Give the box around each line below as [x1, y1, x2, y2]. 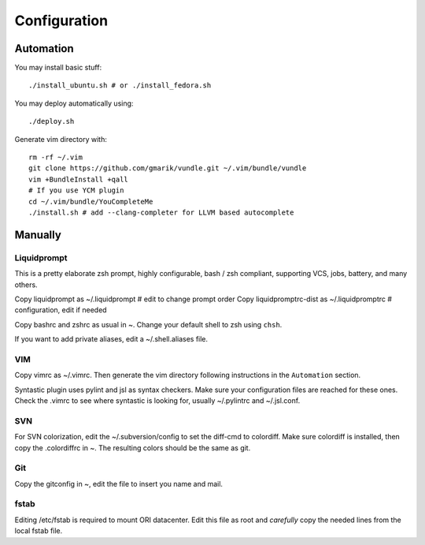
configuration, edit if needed [14, 305, 107, 315]
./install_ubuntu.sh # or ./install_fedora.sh [28, 81, 212, 90]
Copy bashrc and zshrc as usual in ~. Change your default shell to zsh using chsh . [14, 319, 283, 329]
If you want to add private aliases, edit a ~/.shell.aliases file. [14, 334, 209, 344]
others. [14, 280, 39, 289]
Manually [14, 228, 62, 241]
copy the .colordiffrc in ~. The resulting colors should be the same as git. [14, 442, 251, 453]
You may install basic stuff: [14, 63, 102, 73]
--*--
**About this exercise**: In the records above, retype exactly the lines from the one with "copy the .colordiffrc" through the last one.

**Response for this exercise**:
copy the .colordiffrc in ~. The resulting colors should be the same as git. [14, 442, 251, 453]
You may install basic stuff: [14, 63, 102, 73]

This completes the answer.